During testing on a live website, the agent attempted to click a search bar. However, an unexpected modal dialog (a popup) was obscuring the element. A standard script would have thrown an ElementClickIntercepted error and crashed instantly.
Sentinel did something different.
Error Detection: The backend caught the click error.
Cognitive Shift: Instead of crashing, the system triggered a "Deep Reasoning" state, switching from the fast Flash model to the smarter Pro model.
Diagnosis & Planning: The Pro model analyzed the screenshot of the error state, recognized the obscuring popup, and formulated a Recovery Strategy: "Close modal dialog."
Execution: The agent found the "X" on the popup, clicked it, and then resumed its original goal successfully.
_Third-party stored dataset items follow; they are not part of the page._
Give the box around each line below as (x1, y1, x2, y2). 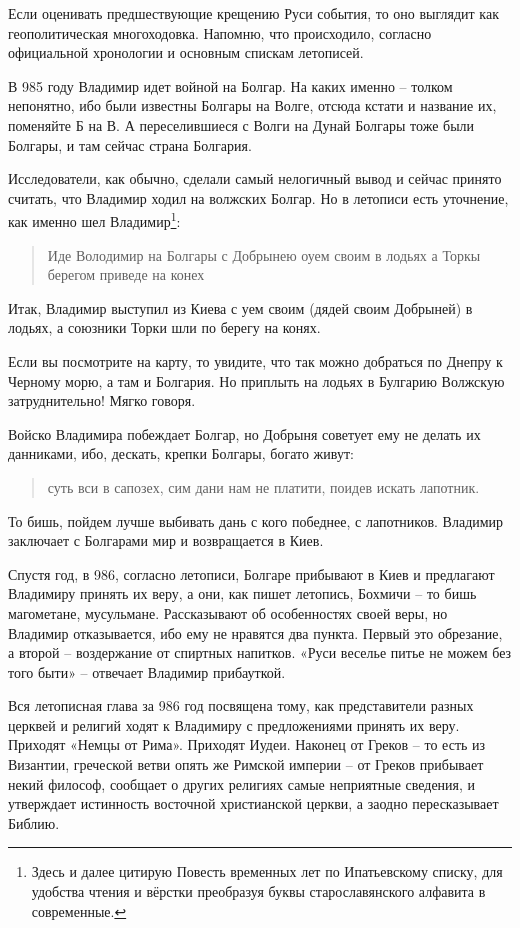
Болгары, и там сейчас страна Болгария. (8, 134, 252, 155)
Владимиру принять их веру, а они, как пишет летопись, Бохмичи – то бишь (8, 583, 477, 604)
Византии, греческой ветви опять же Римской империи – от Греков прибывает (8, 754, 484, 775)
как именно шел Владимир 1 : (8, 208, 181, 231)
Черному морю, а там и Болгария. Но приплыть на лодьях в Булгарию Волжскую (8, 370, 505, 391)
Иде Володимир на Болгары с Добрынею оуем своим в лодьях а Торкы (47, 244, 481, 265)
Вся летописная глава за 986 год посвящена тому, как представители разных (8, 695, 474, 716)
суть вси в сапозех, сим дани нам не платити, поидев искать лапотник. (47, 476, 480, 497)
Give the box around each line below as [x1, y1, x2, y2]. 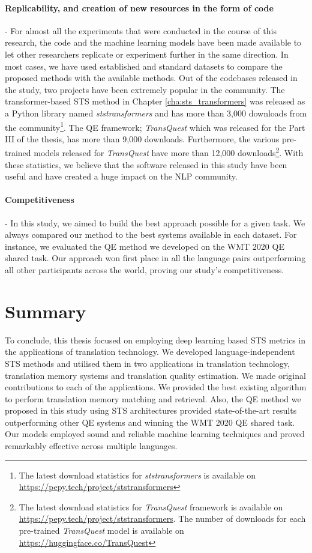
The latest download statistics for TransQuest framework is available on [19, 500, 283, 513]
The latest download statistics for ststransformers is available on [19, 468, 256, 481]
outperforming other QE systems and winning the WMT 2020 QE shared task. [5, 416, 295, 428]
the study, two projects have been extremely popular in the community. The [5, 83, 285, 95]
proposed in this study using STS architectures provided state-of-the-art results [5, 404, 297, 417]
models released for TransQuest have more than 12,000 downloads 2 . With [34, 145, 304, 159]
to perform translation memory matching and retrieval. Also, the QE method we [5, 392, 301, 405]
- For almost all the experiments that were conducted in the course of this [5, 24, 277, 37]
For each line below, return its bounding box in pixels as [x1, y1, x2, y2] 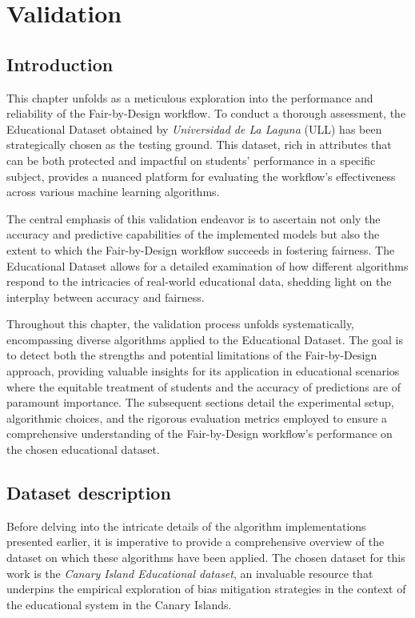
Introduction [6, 51, 114, 76]
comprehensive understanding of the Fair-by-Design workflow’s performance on [6, 425, 393, 442]
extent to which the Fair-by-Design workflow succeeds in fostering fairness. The [6, 241, 395, 258]
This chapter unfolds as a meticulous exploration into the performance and [6, 89, 373, 106]
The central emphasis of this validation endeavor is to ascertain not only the [6, 210, 381, 227]
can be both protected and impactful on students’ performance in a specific [6, 151, 376, 168]
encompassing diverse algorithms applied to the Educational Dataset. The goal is [6, 331, 403, 347]
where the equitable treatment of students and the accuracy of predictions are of [6, 378, 401, 395]
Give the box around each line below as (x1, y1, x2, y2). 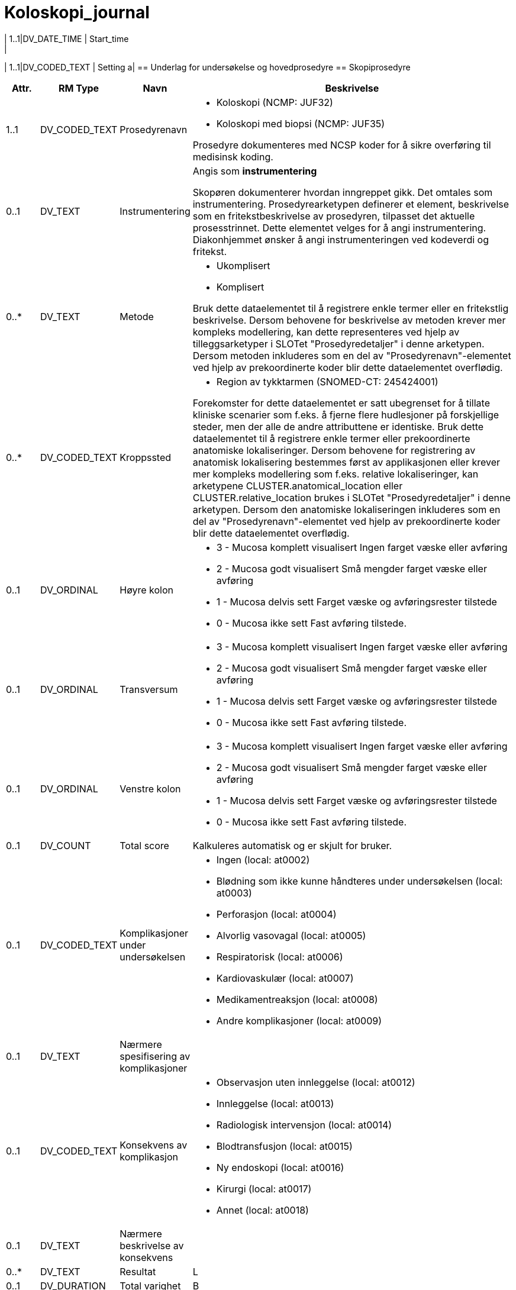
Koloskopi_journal (4, 2, 150, 22)
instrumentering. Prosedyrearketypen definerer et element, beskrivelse (192, 198, 509, 210)
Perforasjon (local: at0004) (216, 908, 337, 920)
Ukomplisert (216, 259, 270, 272)
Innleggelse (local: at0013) (216, 1097, 334, 1110)
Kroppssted (120, 451, 172, 463)
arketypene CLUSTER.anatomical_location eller (192, 479, 403, 492)
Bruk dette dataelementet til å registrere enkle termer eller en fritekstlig (192, 302, 509, 314)
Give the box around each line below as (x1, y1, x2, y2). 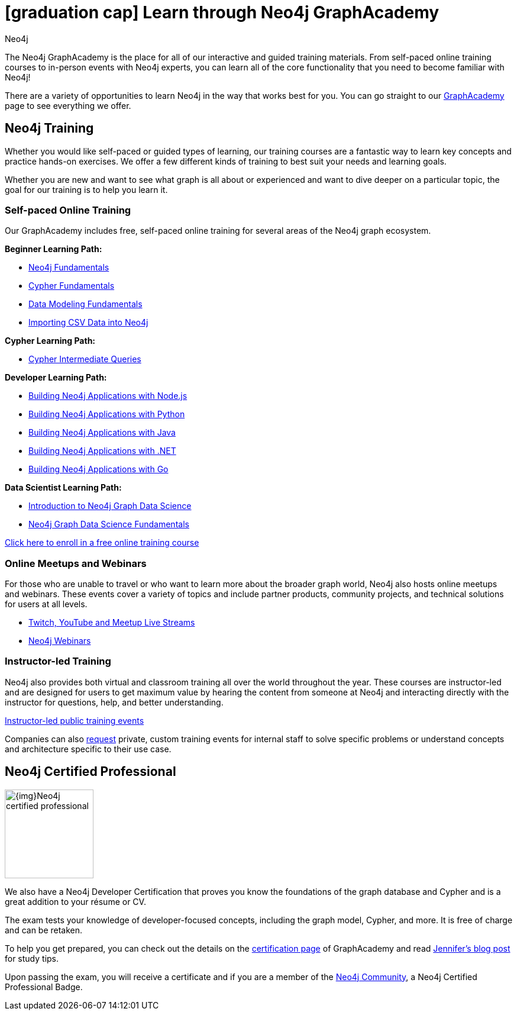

A snapshot of the system logs showing the self-healing loop in action:
[ERROR] Action failed: ElementClickIntercepted [SYSTEM] Cooling down... engaging Deep Reasoning... [THINKING] Error detected. Analyzing recovery options... [ACTION] Recovery Strategy formulated: Close modal dialog. [SUCCESS] Recovery successful. Resuming main task.
Conclusion Building Sentinel taught me that the future of automation isn't about writing perfect scripts for perfect worlds. It's about building resilient systems that can handle imperfection. By combining traditional web drivers with multimodal AI, we can create agents that don't just follow orders—they adapt to the environment.